LANCIANO . «L’immediata risposta delle forze dell’ordine alla sanguinosa rapina ai danni dei coniugi Martelli è dovuta sicuramente alle capacità investigative degli inquirenti ma anche e soprattutto...
LANCIANO . «L’immediata risposta delle forze dell’ordine alla sanguinosa rapina ai danni dei coniugi Martelli è dovuta sicuramente alle capacità investigative degli inquirenti ma anche e soprattutto alla presenza fisica sul nostro territorio del tribunale e della Procura, che ha coordinato e condotto le indagini». Lo affermano il sindaco di Fossacesia, Enrico Di Giuseppantonio, e il suo vice Paolo Sisti, avvocato del foro di Lanciano, i quali da anni, sia da esponenti di partito che da amministratori locali, seguono la vicenda del tribunale di Lanciano, per scongiurarne la chiusura. «La gravissima vicenda che ha coinvolto i coniugi Martelli ha fatto balzare alle cronache nazionali il problema criminalità a Lanciano e nel suo comprensorio, che negli ultimi mesi è stato oggetto di alcuni episodi criminosi che destano allarme sociale», continuano, «purtroppo è fissata per il 2020 la chiusura definitiva del Tribunale di Lanciano, con tutto ciò che ne conseguirà anche in termini di diminuzione di sicurezza.
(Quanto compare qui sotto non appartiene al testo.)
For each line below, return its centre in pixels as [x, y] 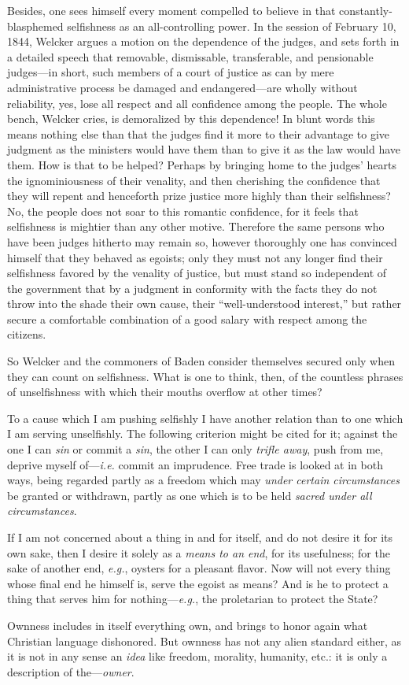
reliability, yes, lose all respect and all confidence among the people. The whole [197, 103]
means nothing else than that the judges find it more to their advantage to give [199, 133]
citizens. [27, 334]
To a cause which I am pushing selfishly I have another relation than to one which [205, 418]
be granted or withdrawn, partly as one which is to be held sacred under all [190, 495]
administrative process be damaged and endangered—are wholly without [182, 87]
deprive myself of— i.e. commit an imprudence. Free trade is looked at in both [195, 464]
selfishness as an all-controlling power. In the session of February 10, [232, 26]
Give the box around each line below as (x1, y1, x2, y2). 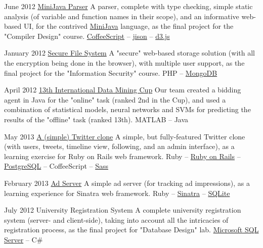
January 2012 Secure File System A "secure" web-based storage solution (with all (4, 47, 255, 58)
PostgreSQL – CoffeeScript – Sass (4, 161, 109, 171)
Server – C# (4, 234, 43, 244)
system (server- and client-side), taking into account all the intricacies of (4, 214, 229, 225)
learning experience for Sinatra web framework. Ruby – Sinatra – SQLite (4, 187, 230, 198)
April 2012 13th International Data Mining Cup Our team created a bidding (4, 84, 241, 95)
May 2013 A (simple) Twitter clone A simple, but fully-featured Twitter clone (4, 131, 245, 141)
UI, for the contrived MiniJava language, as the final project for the (23, 21, 234, 31)
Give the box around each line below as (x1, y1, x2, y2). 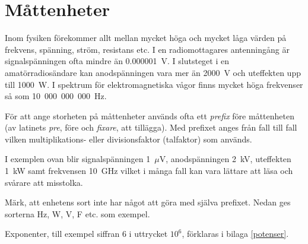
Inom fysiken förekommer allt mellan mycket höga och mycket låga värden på (5, 31, 287, 44)
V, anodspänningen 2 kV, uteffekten (159, 153, 291, 165)
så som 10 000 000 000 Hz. (5, 90, 107, 102)
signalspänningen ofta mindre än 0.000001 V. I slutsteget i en (5, 55, 229, 67)
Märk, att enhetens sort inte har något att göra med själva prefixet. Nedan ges (5, 196, 291, 208)
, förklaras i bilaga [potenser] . (182, 227, 289, 240)
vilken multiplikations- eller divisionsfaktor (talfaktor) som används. (5, 132, 252, 145)
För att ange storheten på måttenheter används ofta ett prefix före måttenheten (5, 109, 294, 122)
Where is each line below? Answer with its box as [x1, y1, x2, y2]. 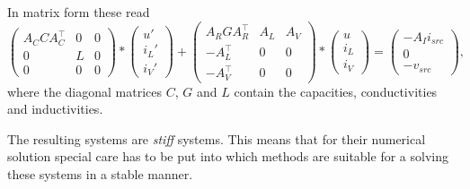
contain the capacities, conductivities [234, 82, 438, 100]
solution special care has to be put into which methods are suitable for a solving [7, 147, 448, 166]
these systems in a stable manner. [7, 165, 193, 183]
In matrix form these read [7, 3, 150, 21]
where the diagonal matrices [7, 82, 163, 100]
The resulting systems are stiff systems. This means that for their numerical [7, 129, 426, 148]
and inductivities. [7, 99, 103, 118]
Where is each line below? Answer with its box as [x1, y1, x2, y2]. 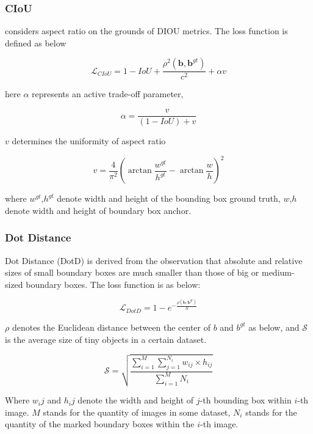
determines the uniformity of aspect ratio [12, 134, 166, 147]
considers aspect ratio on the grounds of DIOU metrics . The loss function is [5, 24, 288, 37]
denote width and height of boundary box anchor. [5, 204, 192, 216]
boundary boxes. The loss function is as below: [26, 278, 201, 290]
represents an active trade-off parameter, [32, 87, 184, 100]
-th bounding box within [200, 394, 292, 406]
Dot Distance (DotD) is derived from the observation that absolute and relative [5, 254, 303, 267]
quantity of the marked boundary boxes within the [5, 417, 195, 430]
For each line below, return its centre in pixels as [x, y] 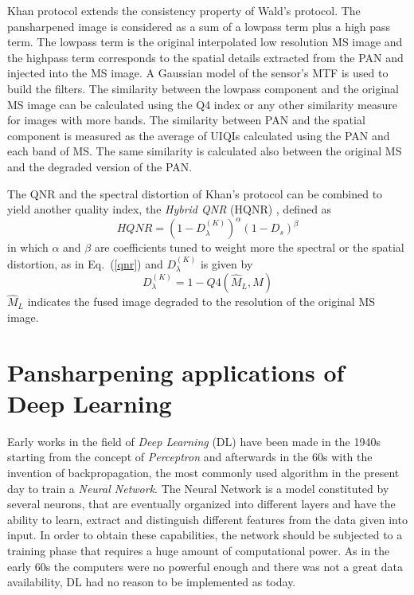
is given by [227, 263]
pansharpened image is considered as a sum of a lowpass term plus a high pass [199, 26]
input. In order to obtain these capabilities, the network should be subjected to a [205, 535]
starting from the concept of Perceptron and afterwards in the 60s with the [190, 457]
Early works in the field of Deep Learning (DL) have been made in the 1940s [194, 441]
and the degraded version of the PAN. [100, 166]
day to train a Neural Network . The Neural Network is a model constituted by [198, 488]
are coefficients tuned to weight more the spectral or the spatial [249, 247]
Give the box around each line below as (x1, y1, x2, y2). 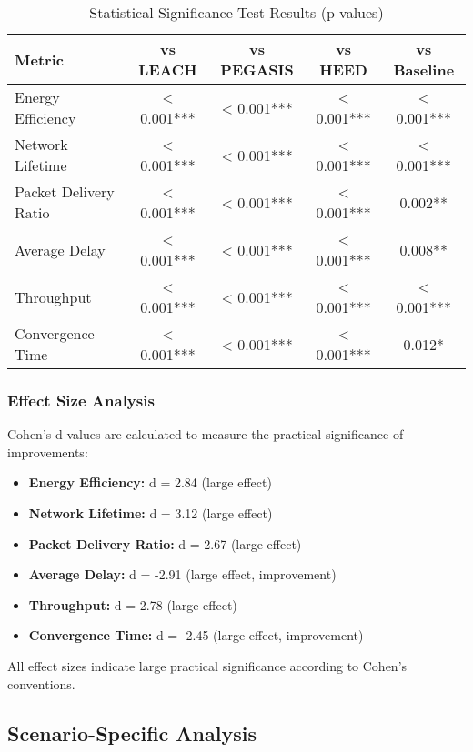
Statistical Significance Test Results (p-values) (89, 2, 384, 23)
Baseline (393, 59, 455, 80)
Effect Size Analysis (7, 388, 155, 411)
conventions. (7, 674, 75, 693)
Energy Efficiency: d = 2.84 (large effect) (28, 473, 272, 492)
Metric (15, 48, 64, 70)
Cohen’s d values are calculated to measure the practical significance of (7, 425, 404, 444)
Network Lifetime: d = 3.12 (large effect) (28, 504, 273, 522)
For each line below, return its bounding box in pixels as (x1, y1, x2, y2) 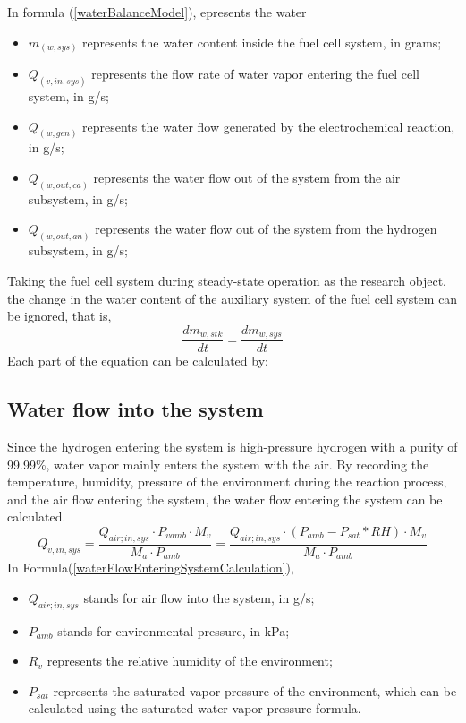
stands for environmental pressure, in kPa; (57, 621, 290, 640)
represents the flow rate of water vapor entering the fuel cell (91, 65, 419, 83)
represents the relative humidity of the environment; (47, 651, 333, 670)
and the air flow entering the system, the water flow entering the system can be (7, 489, 443, 508)
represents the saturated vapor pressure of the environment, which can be (53, 681, 457, 700)
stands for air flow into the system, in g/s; (83, 588, 315, 607)
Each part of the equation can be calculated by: (7, 351, 268, 370)
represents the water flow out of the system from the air (93, 168, 401, 187)
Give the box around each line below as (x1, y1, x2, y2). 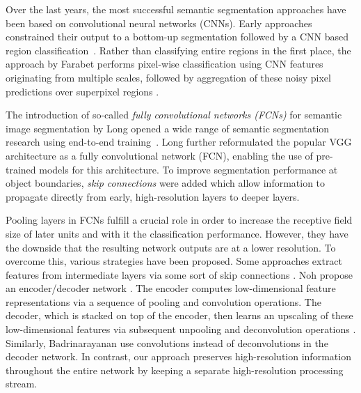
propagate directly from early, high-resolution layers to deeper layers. (6, 189, 300, 203)
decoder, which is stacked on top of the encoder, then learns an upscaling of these (6, 308, 353, 323)
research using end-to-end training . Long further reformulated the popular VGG (6, 134, 352, 149)
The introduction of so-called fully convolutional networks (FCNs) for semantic (6, 107, 342, 122)
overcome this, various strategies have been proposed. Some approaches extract (6, 254, 343, 268)
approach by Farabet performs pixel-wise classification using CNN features (6, 56, 323, 71)
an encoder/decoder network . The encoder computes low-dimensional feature (6, 281, 336, 295)
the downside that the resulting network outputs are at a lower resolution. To (6, 240, 336, 254)
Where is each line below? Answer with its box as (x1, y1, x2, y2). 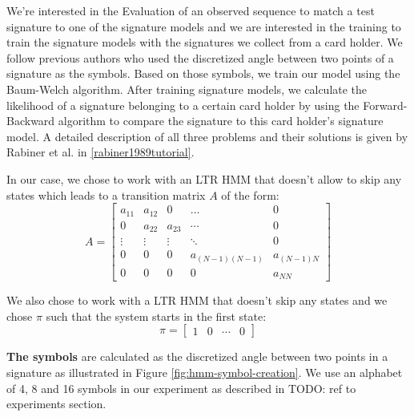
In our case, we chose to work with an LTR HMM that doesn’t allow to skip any (6, 170, 402, 187)
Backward (6, 112, 55, 129)
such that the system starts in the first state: (46, 307, 267, 324)
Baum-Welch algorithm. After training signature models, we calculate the (6, 80, 368, 97)
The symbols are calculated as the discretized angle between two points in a (6, 348, 388, 365)
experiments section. (6, 395, 107, 412)
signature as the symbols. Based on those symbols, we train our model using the (6, 65, 400, 82)
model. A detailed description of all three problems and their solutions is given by (6, 128, 408, 144)
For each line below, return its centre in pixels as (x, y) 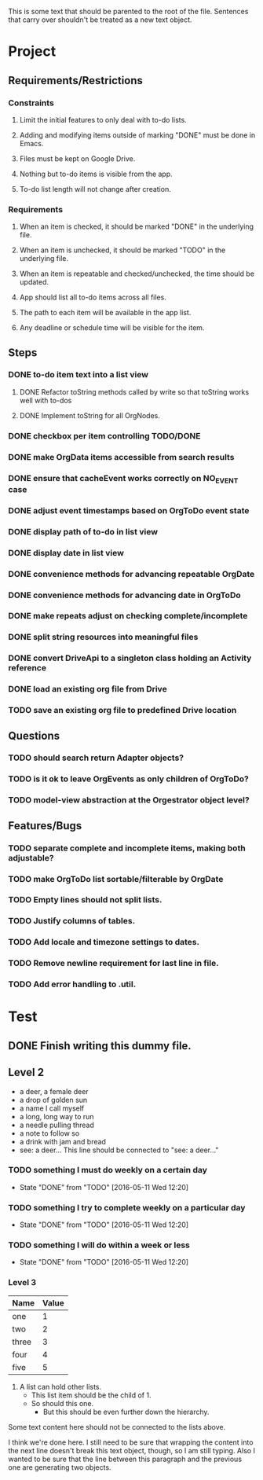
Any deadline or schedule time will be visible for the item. (112, 328)
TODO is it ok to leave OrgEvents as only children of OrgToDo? (128, 779)
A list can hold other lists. (60, 1386)
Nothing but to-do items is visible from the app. (96, 174)
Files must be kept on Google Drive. (77, 158)
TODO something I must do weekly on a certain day (108, 1170)
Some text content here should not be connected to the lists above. (117, 1427)
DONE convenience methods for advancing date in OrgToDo (124, 595)
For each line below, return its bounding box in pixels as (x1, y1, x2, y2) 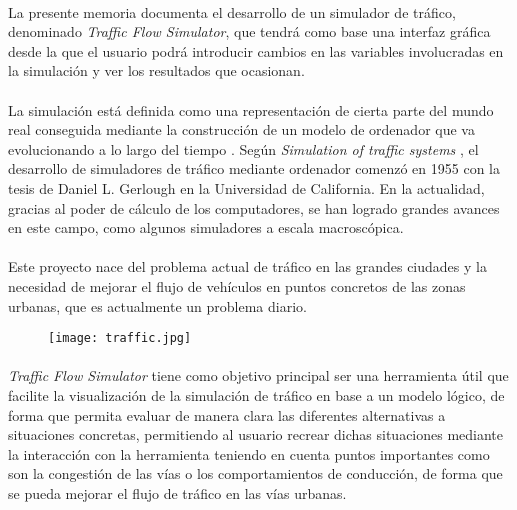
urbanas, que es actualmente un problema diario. (8, 295, 307, 316)
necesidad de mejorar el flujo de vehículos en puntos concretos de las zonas (8, 275, 466, 296)
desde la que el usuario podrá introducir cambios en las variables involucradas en (8, 40, 504, 61)
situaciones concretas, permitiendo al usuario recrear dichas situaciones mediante (8, 424, 504, 445)
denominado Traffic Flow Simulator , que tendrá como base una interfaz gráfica (8, 21, 491, 42)
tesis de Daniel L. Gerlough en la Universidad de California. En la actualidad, (8, 177, 485, 198)
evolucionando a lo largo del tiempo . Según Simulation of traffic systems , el (8, 138, 479, 159)
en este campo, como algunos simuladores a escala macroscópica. (8, 217, 404, 238)
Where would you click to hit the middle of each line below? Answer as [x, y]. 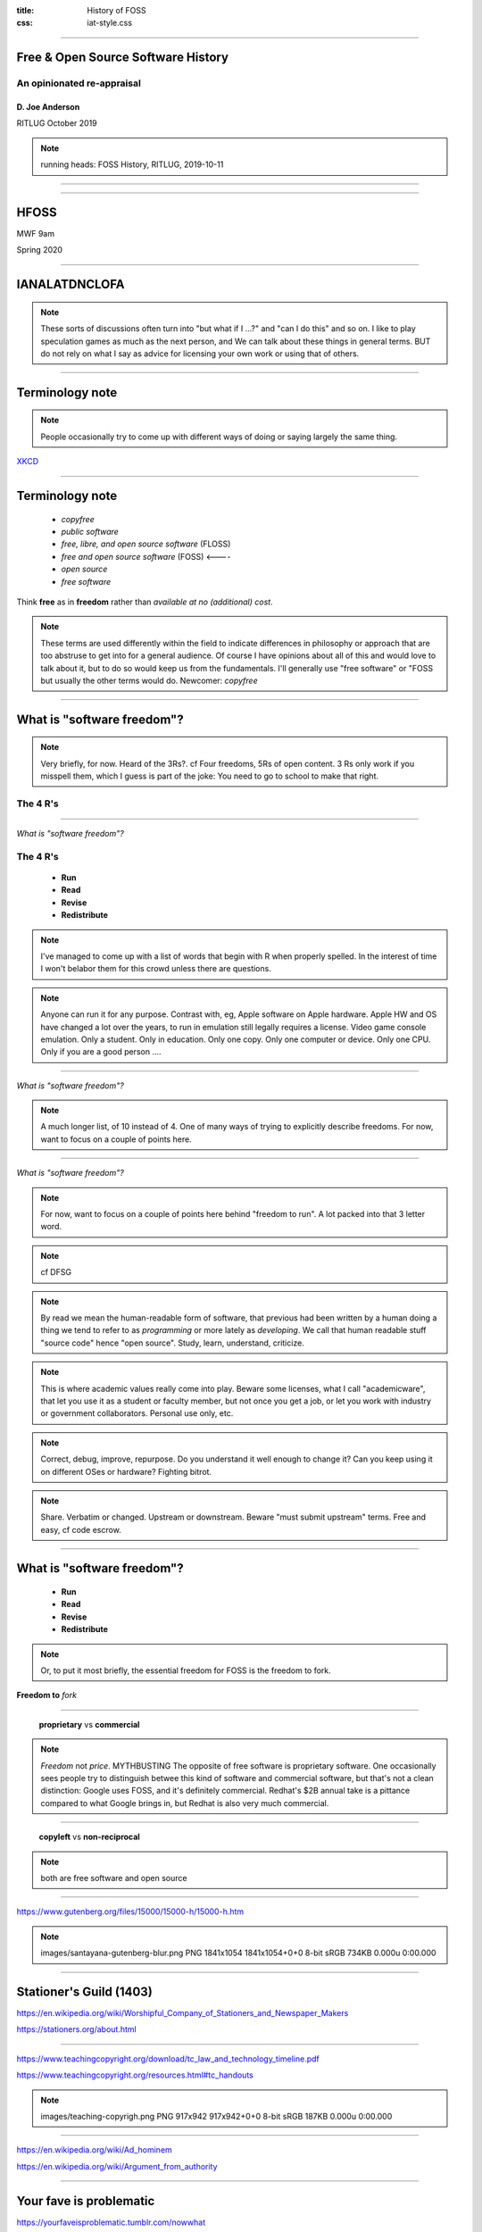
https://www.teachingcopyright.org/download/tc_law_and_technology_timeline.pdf [168, 2059]
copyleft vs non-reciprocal [89, 1837]
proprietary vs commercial [89, 1724]
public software [90, 532]
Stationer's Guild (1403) [85, 1991]
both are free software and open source [114, 1878]
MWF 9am [36, 234]
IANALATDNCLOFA [71, 284]
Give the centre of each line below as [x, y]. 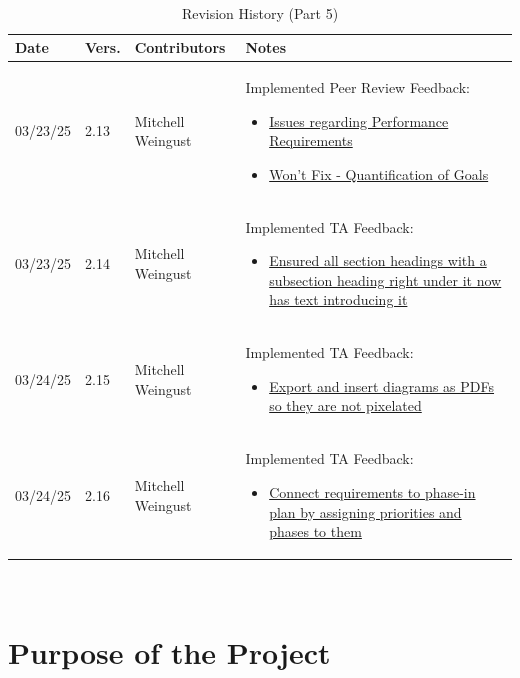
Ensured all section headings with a [378, 260]
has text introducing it [338, 299]
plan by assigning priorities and [365, 511]
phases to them [315, 531]
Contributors [180, 47]
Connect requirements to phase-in [372, 491]
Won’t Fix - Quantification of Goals [379, 173]
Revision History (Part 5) [260, 12]
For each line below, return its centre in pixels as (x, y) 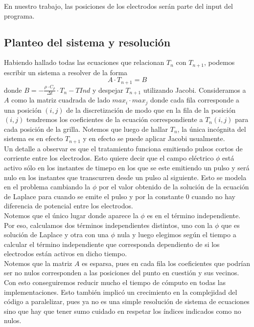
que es (230, 225)
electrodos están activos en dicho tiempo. (66, 254)
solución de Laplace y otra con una (56, 235)
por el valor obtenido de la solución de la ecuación (174, 187)
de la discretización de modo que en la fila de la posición (151, 110)
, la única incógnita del (212, 129)
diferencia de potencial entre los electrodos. (69, 206)
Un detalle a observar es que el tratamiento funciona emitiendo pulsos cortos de (123, 148)
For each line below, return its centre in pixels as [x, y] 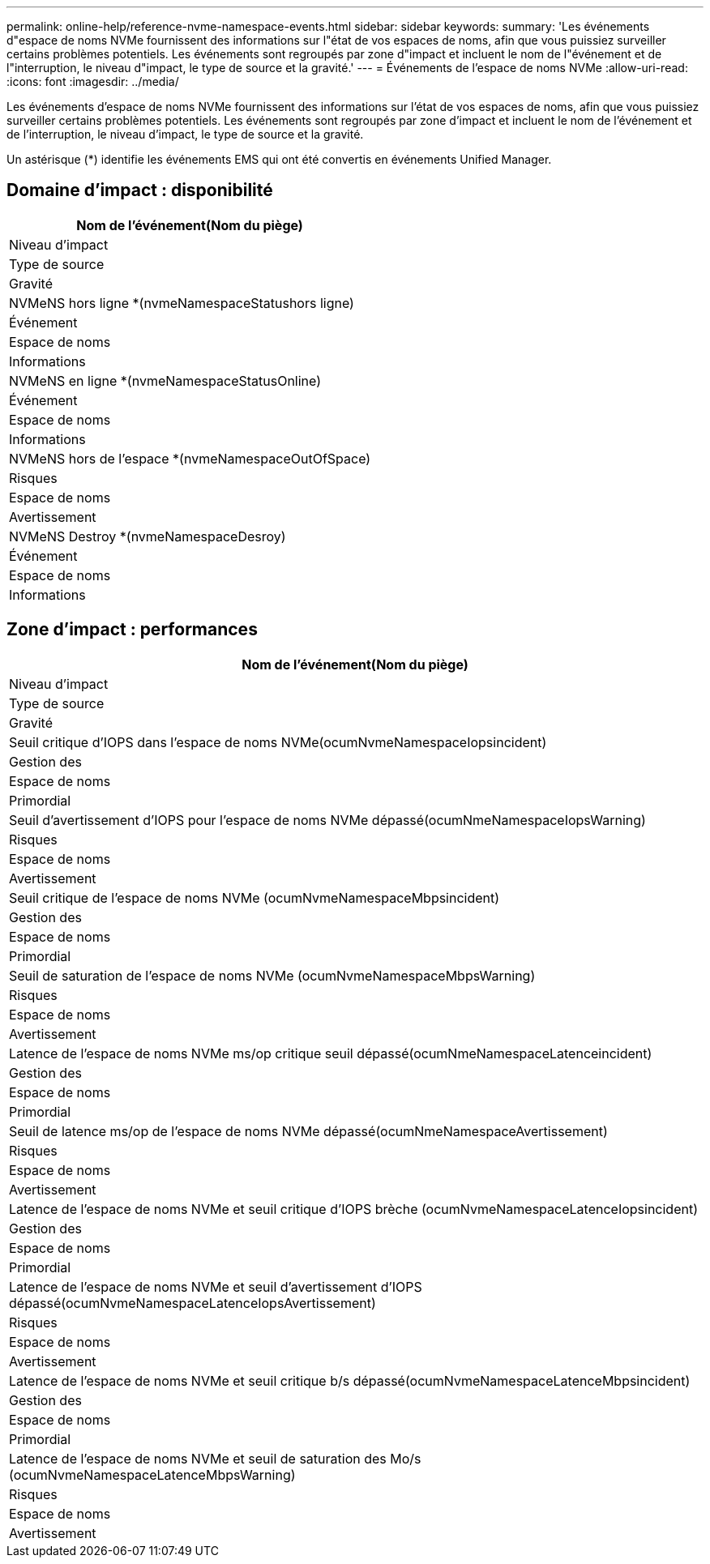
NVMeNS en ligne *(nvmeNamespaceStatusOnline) [165, 380]
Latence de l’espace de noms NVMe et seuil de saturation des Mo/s [215, 1458]
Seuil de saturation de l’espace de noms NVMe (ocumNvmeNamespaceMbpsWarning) [272, 975]
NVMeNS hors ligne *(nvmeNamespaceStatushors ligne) [182, 303]
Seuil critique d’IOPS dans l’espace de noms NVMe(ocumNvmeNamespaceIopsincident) [278, 742]
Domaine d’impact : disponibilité [140, 190]
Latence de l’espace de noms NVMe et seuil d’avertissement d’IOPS [216, 1286]
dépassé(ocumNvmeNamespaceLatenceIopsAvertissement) [192, 1303]
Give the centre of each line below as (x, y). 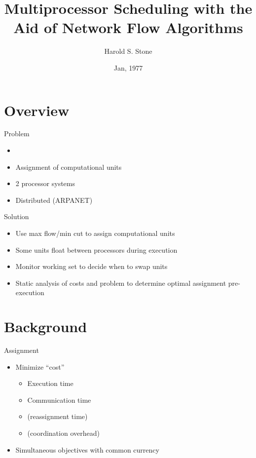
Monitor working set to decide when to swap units (91, 266)
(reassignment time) (57, 416)
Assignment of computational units (69, 167)
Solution (17, 216)
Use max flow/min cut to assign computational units (95, 233)
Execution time (50, 383)
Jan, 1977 (128, 67)
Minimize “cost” (40, 366)
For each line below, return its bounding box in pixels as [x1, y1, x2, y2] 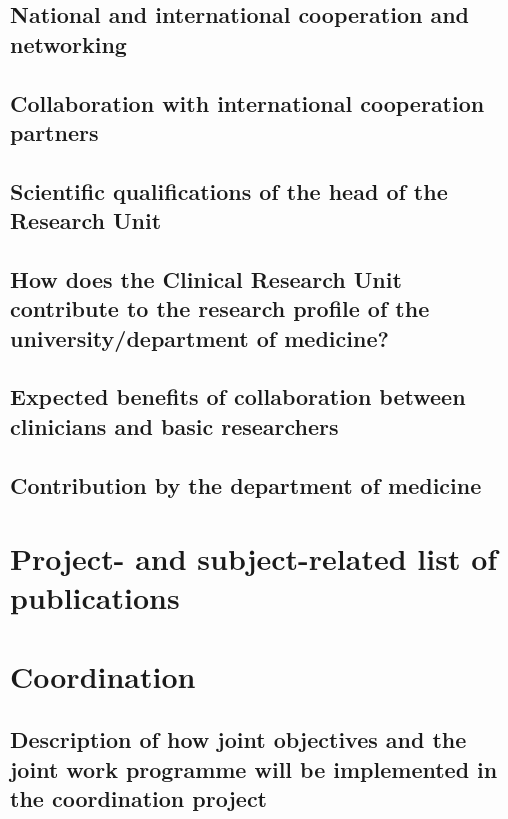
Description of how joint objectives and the [10, 724, 467, 755]
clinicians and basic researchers [10, 410, 339, 441]
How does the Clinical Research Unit [10, 263, 402, 294]
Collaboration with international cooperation [10, 87, 485, 118]
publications [10, 577, 180, 618]
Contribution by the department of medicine [10, 469, 482, 500]
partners [10, 116, 99, 147]
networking [10, 28, 127, 59]
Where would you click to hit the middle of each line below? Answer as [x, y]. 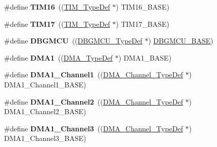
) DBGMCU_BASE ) [181, 41]
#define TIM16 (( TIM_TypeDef [57, 7]
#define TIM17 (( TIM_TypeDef [57, 23]
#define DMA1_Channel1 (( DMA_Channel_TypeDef [94, 75]
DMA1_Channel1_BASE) [45, 84]
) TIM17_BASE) [143, 23]
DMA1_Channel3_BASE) [45, 138]
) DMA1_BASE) [145, 57]

Chiediamo quindi al presidente del Consiglio Giuseppe Conte, al ministro degli Interni Matteo Salvini, che in questi giorni ha seguito la vicenda con diversi commenti sui propri profili social, assieme al ministro della Giustizia Alfonso Bonafede ed ai parlamentari abruzzesi, che assumano provvedimenti legislativi concreti per mantenere in esercizio il tribunale di Lanciano. La sicurezza si costruisce con fatti concreti. Ci auguriamo dunque», concludono, «che si passi dai post sui social network ai provvedimenti di legge: salvare il tribunale di Lanciano, che costituisce importante ed imprescindibile presidio di legalità e sicurezza sul territorio, oltre che un esempio di efficienza e rapidità nella risposta giudiziaria».